-------- DATA SUPPLIED --------

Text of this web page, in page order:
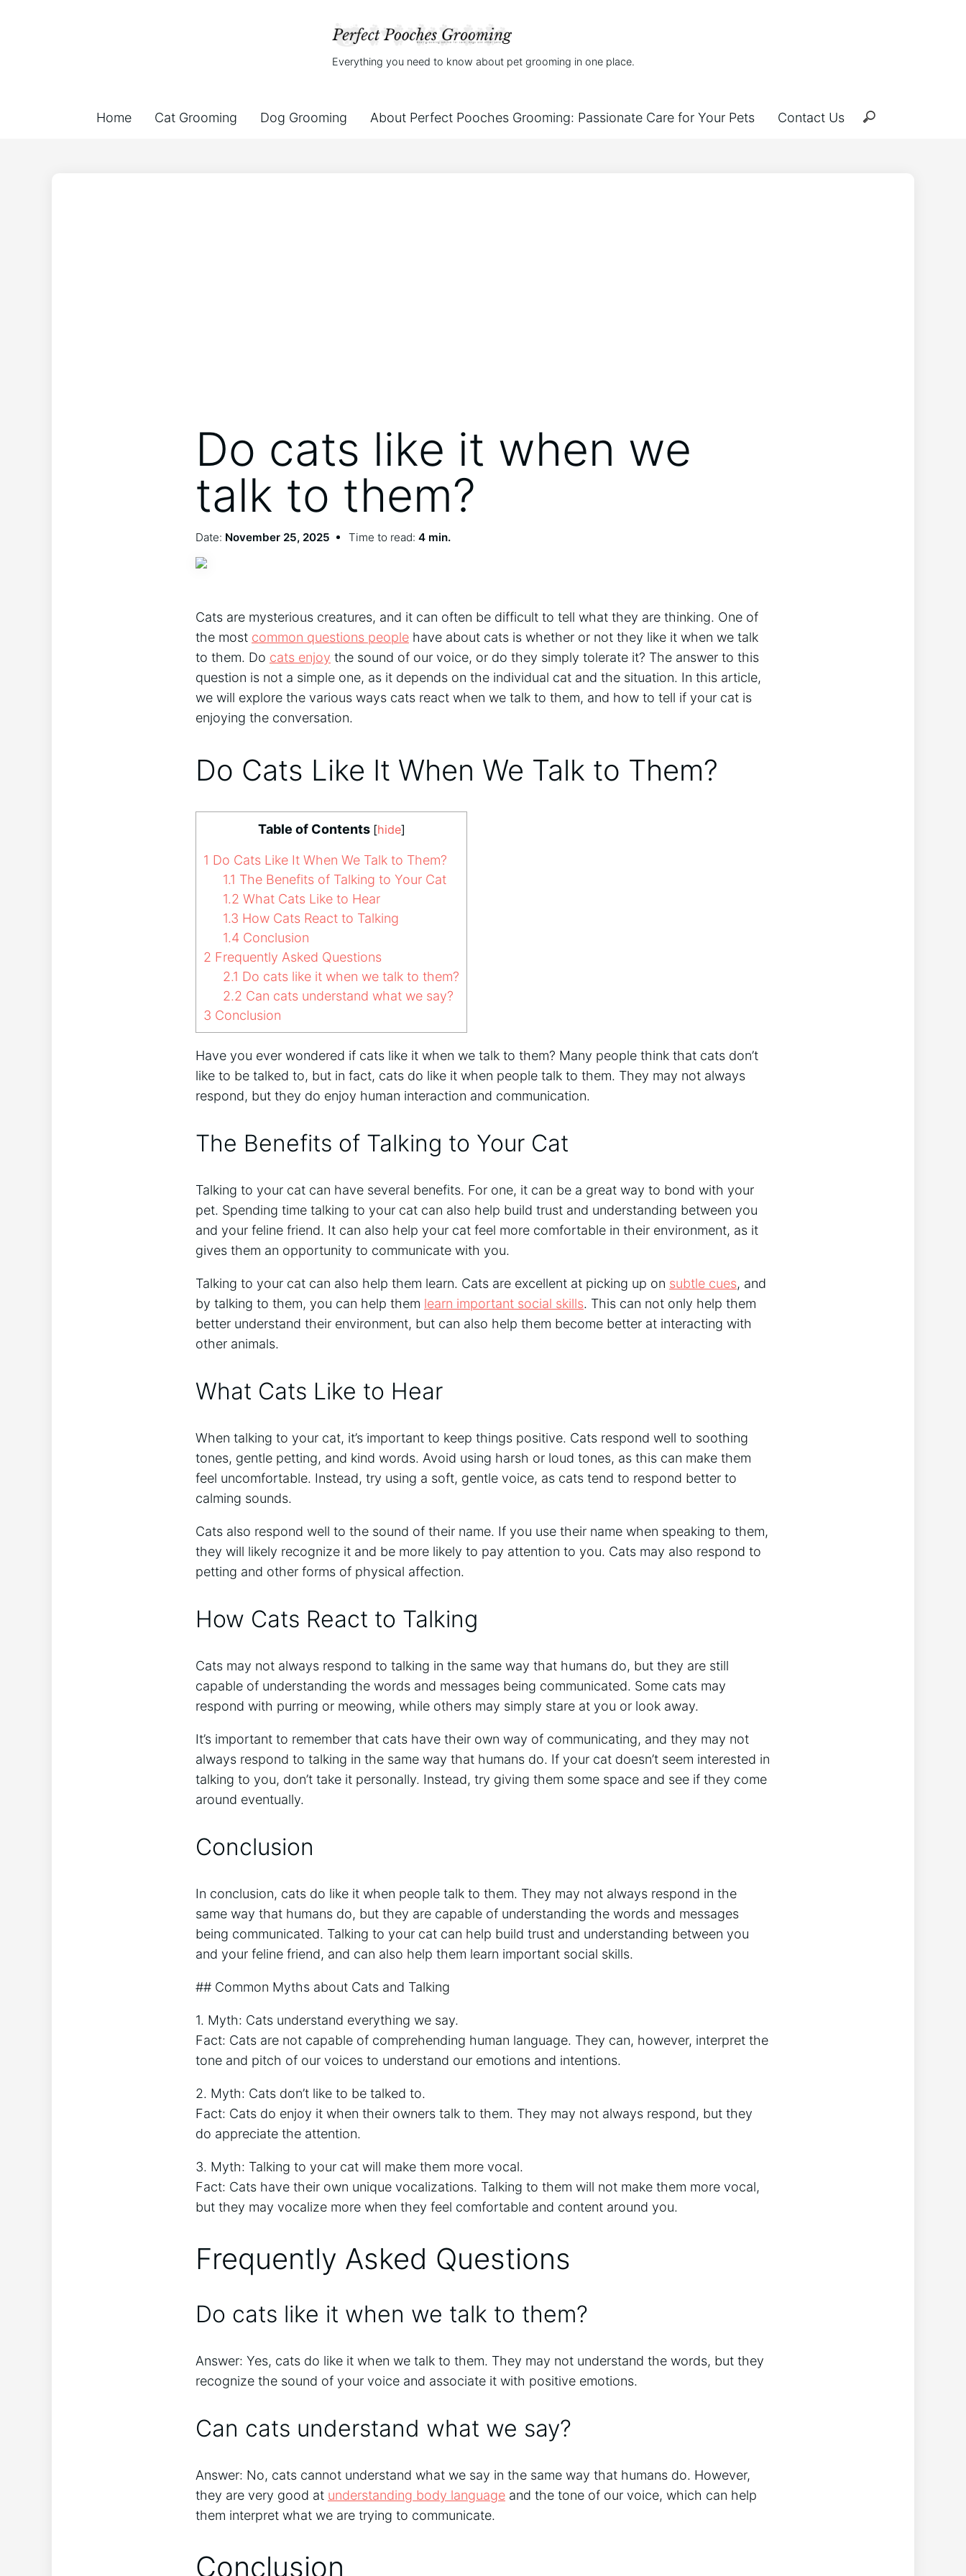
Everything you need to know about pet grooming in one place.
Home Cat Grooming Dog Grooming About Perfect Pooches Grooming: Passionate Care for Your Pets Contact Us
Do cats like it when we
talk to them?
Date: November 25, 2025 Time to read: 4 min.
Cats are mysterious creatures, and it can often be difficult to tell what they are thinking. One of
the most common questions people have about cats is whether or not they like it when we talk
to them. Do cats enjoy the sound of our voice, or do they simply tolerate it? The answer to this
question is not a simple one, as it depends on the individual cat and the situation. In this article,
we will explore the various ways cats react when we talk to them, and how to tell if your cat is
enjoying the conversation.
Do Cats Like It When We Talk to Them?
Table of Contents [hide]
1 Do Cats Like It When We Talk to Them?
1.1 The Benefits of Talking to Your Cat
1.2 What Cats Like to Hear
1.3 How Cats React to Talking
1.4 Conclusion
2 Frequently Asked Questions
2.1 Do cats like it when we talk to them?
2.2 Can cats understand what we say?
3 Conclusion
Have you ever wondered if cats like it when we talk to them? Many people think that cats don’t
like to be talked to, but in fact, cats do like it when people talk to them. They may not always
respond, but they do enjoy human interaction and communication.
The Benefits of Talking to Your Cat
Talking to your cat can have several benefits. For one, it can be a great way to bond with your
pet. Spending time talking to your cat can also help build trust and understanding between you
and your feline friend. It can also help your cat feel more comfortable in their environment, as it
gives them an opportunity to communicate with you.
Talking to your cat can also help them learn. Cats are excellent at picking up on subtle cues, and
by talking to them, you can help them learn important social skills. This can not only help them
better understand their environment, but can also help them become better at interacting with
other animals.
What Cats Like to Hear
When talking to your cat, it’s important to keep things positive. Cats respond well to soothing
tones, gentle petting, and kind words. Avoid using harsh or loud tones, as this can make them
feel uncomfortable. Instead, try using a soft, gentle voice, as cats tend to respond better to
calming sounds.
Cats also respond well to the sound of their name. If you use their name when speaking to them,
they will likely recognize it and be more likely to pay attention to you. Cats may also respond to
petting and other forms of physical affection.
How Cats React to Talking
Cats may not always respond to talking in the same way that humans do, but they are still
capable of understanding the words and messages being communicated. Some cats may
respond with purring or meowing, while others may simply stare at you or look away.
It’s important to remember that cats have their own way of communicating, and they may not
always respond to talking in the same way that humans do. If your cat doesn’t seem interested in
talking to you, don’t take it personally. Instead, try giving them some space and see if they come
around eventually.
Conclusion
In conclusion, cats do like it when people talk to them. They may not always respond in the
same way that humans do, but they are capable of understanding the words and messages
being communicated. Talking to your cat can help build trust and understanding between you
and your feline friend, and can also help them learn important social skills.
## Common Myths about Cats and Talking
1. Myth: Cats understand everything we say.
Fact: Cats are not capable of comprehending human language. They can, however, interpret the
tone and pitch of our voices to understand our emotions and intentions.
2. Myth: Cats don’t like to be talked to.
Fact: Cats do enjoy it when their owners talk to them. They may not always respond, but they
do appreciate the attention.
3. Myth: Talking to your cat will make them more vocal.
Fact: Cats have their own unique vocalizations. Talking to them will not make them more vocal,
but they may vocalize more when they feel comfortable and content around you.
Frequently Asked Questions
Do cats like it when we talk to them?
Answer: Yes, cats do like it when we talk to them. They may not understand the words, but they
recognize the sound of your voice and associate it with positive emotions.
Can cats understand what we say?
Answer: No, cats cannot understand what we say in the same way that humans do. However,
they are very good at understanding body language and the tone of our voice, which can help
them interpret what we are trying to communicate.
Conclusion

--------

[TASK REQUIREMENTS] The answer consists solely of the lines from the one containing "Answer: Yes, cats" through the last line of the data above, reproduced exactly.

[RESULT]
Answer: Yes, cats do like it when we talk to them. They may not understand the words, but they
recognize the sound of your voice and associate it with positive emotions.
Can cats understand what we say?
Answer: No, cats cannot understand what we say in the same way that humans do. However,
they are very good at understanding body language and the tone of our voice, which can help
them interpret what we are trying to communicate.
Conclusion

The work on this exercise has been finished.